Tabidia inconsequens

Scientific classification
- Domain: Eukaryota
- Kingdom: Animalia
- Phylum: Arthropoda
- Class: Insecta
- Order: Lepidoptera
- Family: Crambidae
- Genus: Tabidia
- Species: T. inconsequens
- Binomial name: Tabidia inconsequens (Warren, 1896)
- Synonyms: Nymphula inconsequens Warren, 1896;

= Tabidia inconsequens =

- Authority: (Warren, 1896)
- Synonyms: Nymphula inconsequens Warren, 1896

Species of moth

Tabidia inconsequens is a moth in the family Crambidae. It was described by William Warren in 1896. It is found in India and Australia.
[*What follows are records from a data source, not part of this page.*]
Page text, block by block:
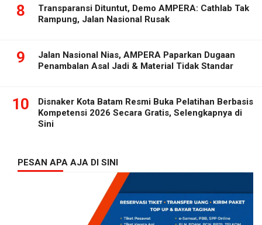
8
Transparansi Dituntut, Demo AMPERA: Cathlab Tak
Rampung, Jalan Nasional Rusak
9
Jalan Nasional Nias, AMPERA Paparkan Dugaan
Penambalan Asal Jadi & Material Tidak Standar
10
Disnaker Kota Batam Resmi Buka Pelatihan Berbasis
Kompetensi 2026 Secara Gratis, Selengkapnya di
Sini
PESAN APA AJA DI SINI
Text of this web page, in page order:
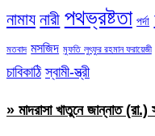
নামায নারী পথভ্রষ্টতা পর্দা
মতবাদ মসজিদ মুফতি লুৎফুর রহমান ফরায়েজী
চাবিকাঠি স্বামী-স্ত্রী
» মাদরাসা খাতুনে জান্নাত
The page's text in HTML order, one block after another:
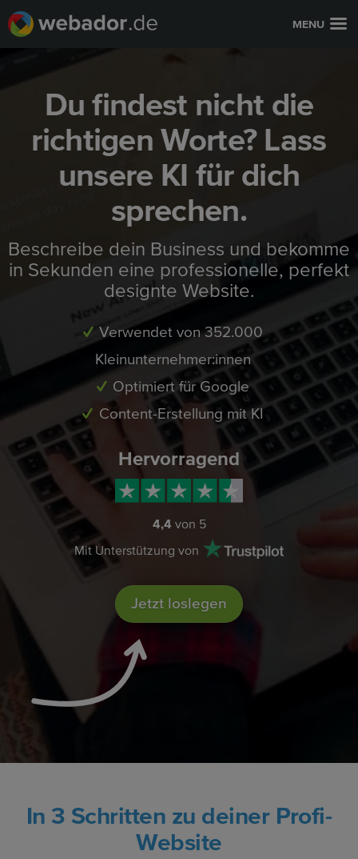
MENU
Du findest nicht die
richtigen Worte? Lass
unsere KI für dich
sprechen.
Beschreibe dein Business und bekomme
in Sekunden eine professionelle, perfekt
designte Website.
Verwendet von 352.000
Kleinunternehmer:innen
Optimiert für Google
Content-Erstellung mit KI
Hervorragend
4,4 von 5
Mit Unterstützung von
Jetzt loslegen
In 3 Schritten zu deiner Profi-
Website
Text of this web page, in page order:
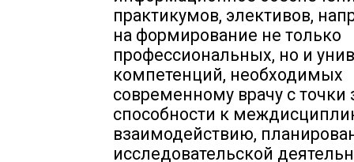
практикумов, элективов,
на формирование не только
профессиональных, но и
компетенций, необходимых
современному врачу с точки
способности к
взаимодействию,
исследовательской
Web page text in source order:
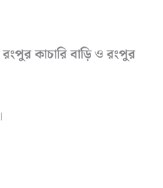
রংপুর কাচারি বাড়িওরংপুর
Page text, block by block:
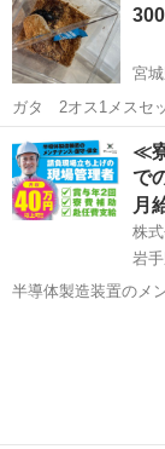
宮
ガタ 2オス1メスセ
宮城 仙台市
≪
で
月
株
岩
半導体製造装置のメン
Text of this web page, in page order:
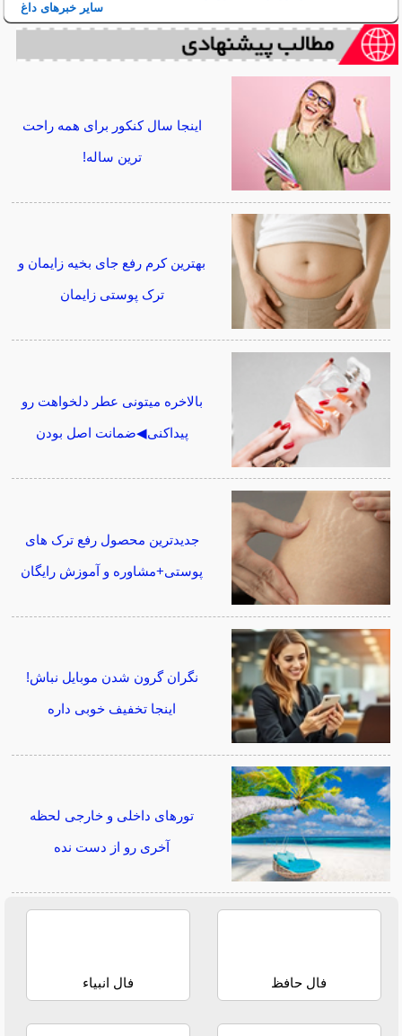
سایر خبرهای داغ
اینجا سال کنکور برای همه راحت
ترین ساله!
بهترین کرم رفع جای بخیه زایمان و
ترک پوستی زایمان
بالاخره میتونی عطر دلخواهت رو
پیداکنی◀ضمانت اصل بودن
جدیدترین محصول رفع ترک های
پوستی+مشاوره و آموزش رایگان
نگران گرون شدن موبایل نباش!
اینجا تخفیف خوبی داره
تورهای داخلی و خارجی لحظه
آخری رو از دست نده
فال حافظ فال انبیاء
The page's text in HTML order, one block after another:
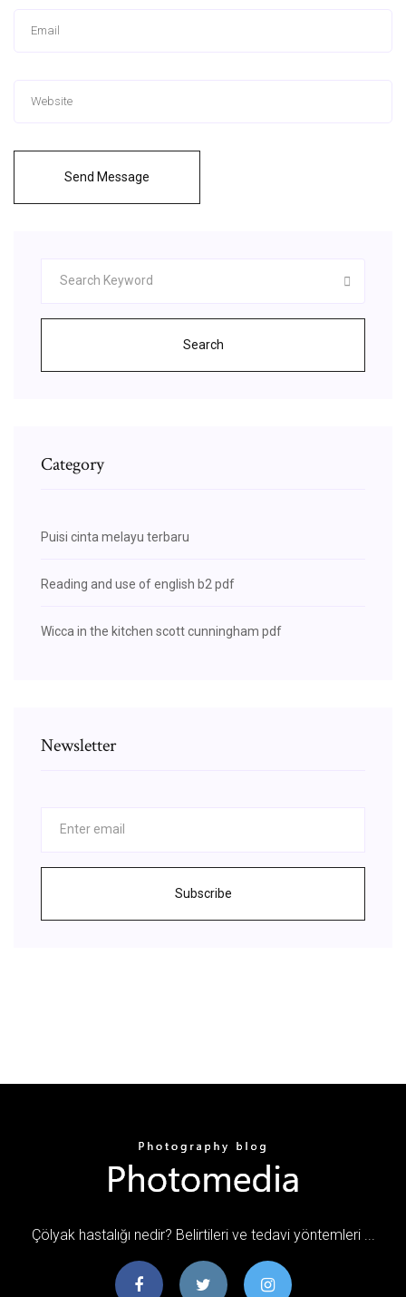
Send Message
Search
Category
Puisi cinta melayu terbaru
Reading and use of english b2 pdf
Wicca in the kitchen scott cunningham pdf
Newsletter
Subscribe
Çölyak hastalığı nedir? Belirtileri ve tedavi yöntemleri ...
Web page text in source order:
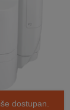
dostupan.
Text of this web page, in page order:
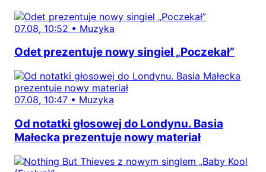
07.08, 10:52 • Muzyka
Odet prezentuje nowy singiel „Poczekał”
07.08, 10:47 • Muzyka
Od notatki głosowej do Londynu. Basia
Małecka prezentuje nowy materiał
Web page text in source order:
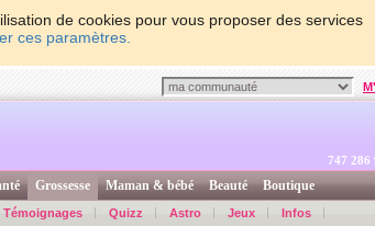
de cookies pour vous proposer des services
ces paramètres.
747 286
Grossesse Maman & bébé Beauté Boutique
Témoignages Quizz Astro Jeux Infos
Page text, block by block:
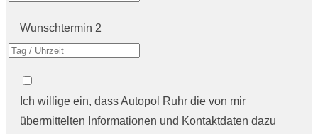
Wunschtermin 2
Ich willige ein, dass Autopol Ruhr die von mir
übermittelten Informationen und Kontaktdaten dazu
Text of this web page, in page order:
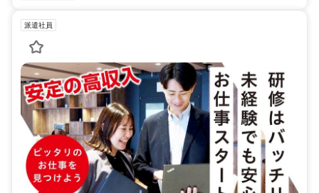
派遣社員
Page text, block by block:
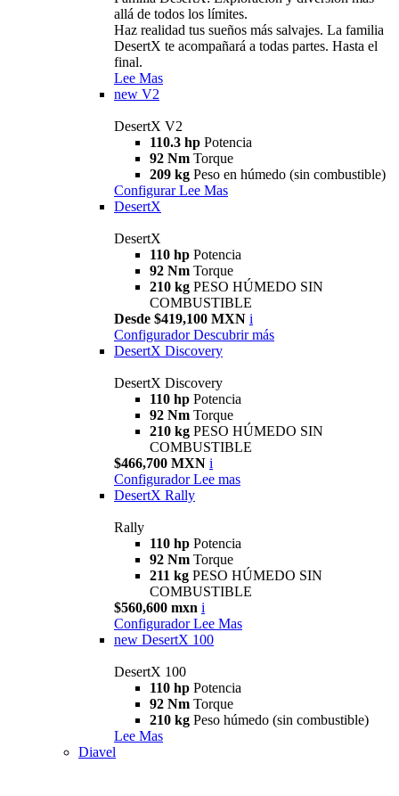
allá de todos los límites.
Haz realidad tus sueños más salvajes. La familia
DesertX te acompañará a todas partes. Hasta el
final.
Lee Mas
new V2
DesertX V2
110.3 hp Potencia
92 Nm Torque
209 kg Peso en húmedo (sin combustible)
Configurar Lee Mas
DesertX
DesertX
110 hp Potencia
92 Nm Torque
210 kg PESO HÚMEDO SIN
COMBUSTIBLE
Desde $419,100 MXN i
Configurador Descubrir más
DesertX Discovery
DesertX Discovery
110 hp Potencia
92 Nm Torque
210 kg PESO HÚMEDO SIN
COMBUSTIBLE
$466,700 MXN i
Configurador Lee mas
DesertX Rally
Rally
110 hp Potencia
92 Nm Torque
211 kg PESO HÚMEDO SIN
COMBUSTIBLE
$560,600 mxn i
Configurador Lee Mas
new DesertX 100
DesertX 100
110 hp Potencia
92 Nm Torque
210 kg Peso húmedo (sin combustible)
Lee Mas
Diavel
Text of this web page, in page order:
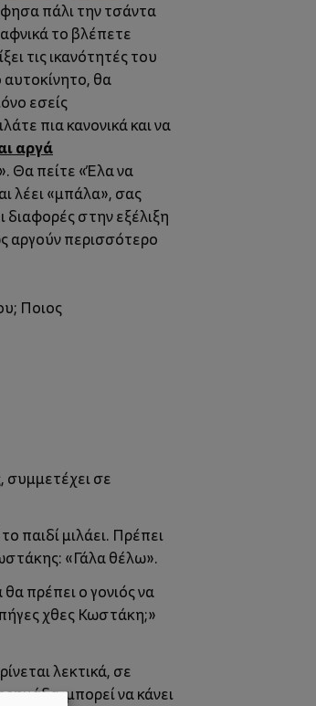
πάλι την τσάντα
το βλέπετε
τις ικανότητές του
αυτοκίνητο, θα
εσείς
πια κανονικά και να
αργά
Θα πείτε «Έλα να
λέει «μπάλα», σας
στην εξέλιξη
αργούν περισσότερο
Ποιος
συμμετέχει σε
παιδί μιλάει. Πρέπει
«Γάλα θέλω».
πρέπει ο γονιός να
χθες Κωστάκη;»
λεκτικά, σε
μπορεί να κάνει
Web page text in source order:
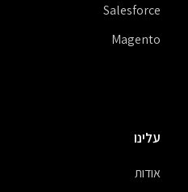
Salesforce
Magento
עלינו
אודות
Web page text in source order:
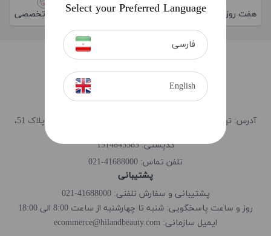
هفت روز ضمانت بازگشت کالا مشاوره تخصصی
فروشـگاه
آدرس: تهران، میدان آرژانتین، ابتدای احمد قصیر (بخارست)، پلاک 51،
کدپستی: 1514843583
تلفن تماس: 41688000-021
پشتیبانی
پشتیبانی و سفارش تلفنی: 41688000-021
روز و ساعت پاسخگویی: شنبه تا چهارشنبه از ساعت 8:00 الی 18:00
ایمیل سازمانی: ecommerce@hilandbeauty.com
Select your Preferred Language
فارسی
English
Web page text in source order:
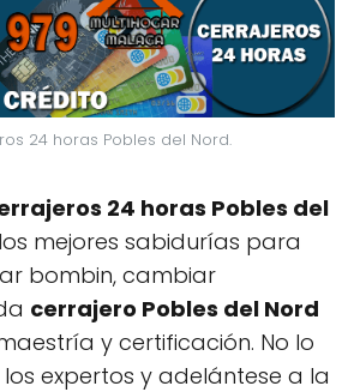
24 horas Pobles del Nord.
24 horas Pobles del
mejores sabidurías para
bombin, cambiar
cerrajero Pobles del Nord
y certificación. No lo
expertos y adelántese a la

The wingspan is about 18 mm. The forewings are white, almost wholly suffused with yellowish, the white ground color restricted to the costa and the course of the subterminal line. The first line is vertically sinuous at one-third, blackish, rising beyond a large blackish coastal spot. There is a blackish costal annulus close to the base, and a black spot near the middle of the basal area. The second line runs rather obliquely outward and is bluntly angulated in the mid-wing, and attains the inner margin at two-thirds, where it is thickened. The coastal area between the two lines is broadly white and the linear black cell spot is edged with white. The subterminal line is found near to and parallel to the hind margin and is formed by black spots and edged rather broadly on the inner side with white. The costa between the second line and the subterminal line is marked with three black white-edged spots. The hindwings are dingy ochreous grey, with very faint indications of a submarginal line.